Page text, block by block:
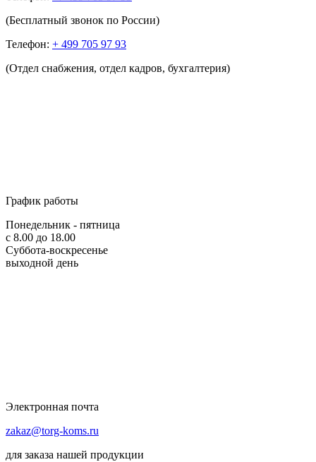
(Бесплатный звонок по России)
Телефон: + 499 705 97 93
(Отдел снабжения, отдел кадров, бухгалтерия)
График работы
Понедельник - пятница
с 8.00 до 18.00
Суббота-воскресенье
выходной день
Электронная почта
zakaz@torg-koms.ru
для заказа нашей продукции
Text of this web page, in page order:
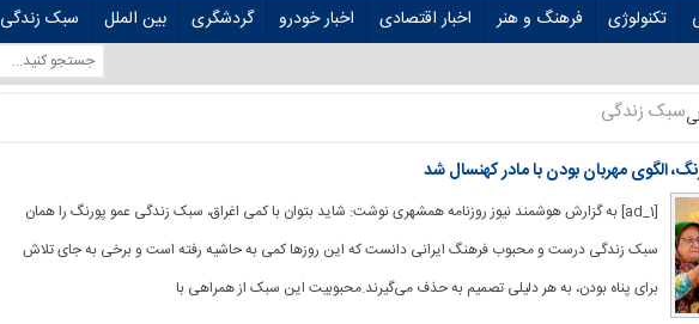
تکنولوژی فرهنگ و هنر اخبار اقتصادی اخبار خودرو گردشگری بین الملل سبک زندگی
سبک زندگی
الگوی مهربان بودن با مادر کهنسال شد
[ad_1] به گزارش هوشمند نیوز روزنامه همشهری نوشت: شاید بتوان با کمی اغراق، سبک زندگی عمو پورنگ را همان
سبک زندگی درست و محبوب فرهنگ ایرانی دانست که این روزها کمی به حاشیه رفته است و برخی به جای تلاش
برای پناه بودن، به هر دلیلی تصمیم به حذف می‌گیرند.محبوبیت این سبک از همراهی با

### Work to complete
The records above are to be repeated exactly, apart from their pictures.

### Result
Page text, block by block:
(Бесплатный звонок по России)
Телефон: + 499 705 97 93
(Отдел снабжения, отдел кадров, бухгалтерия)
График работы
Понедельник - пятница
с 8.00 до 18.00
Суббота-воскресенье
выходной день
Электронная почта
zakaz@torg-koms.ru
для заказа нашей продукции
Text of this web page, in page order:
تکنولوژی فرهنگ و هنر اخبار اقتصادی اخبار خودرو گردشگری بین الملل سبک زندگی
سبک زندگی
الگوی مهربان بودن با مادر کهنسال شد
[ad_1] به گزارش هوشمند نیوز روزنامه همشهری نوشت: شاید بتوان با کمی اغراق، سبک زندگی عمو پورنگ را همان
سبک زندگی درست و محبوب فرهنگ ایرانی دانست که این روزها کمی به حاشیه رفته است و برخی به جای تلاش
برای پناه بودن، به هر دلیلی تصمیم به حذف می‌گیرند.محبوبیت این سبک از همراهی با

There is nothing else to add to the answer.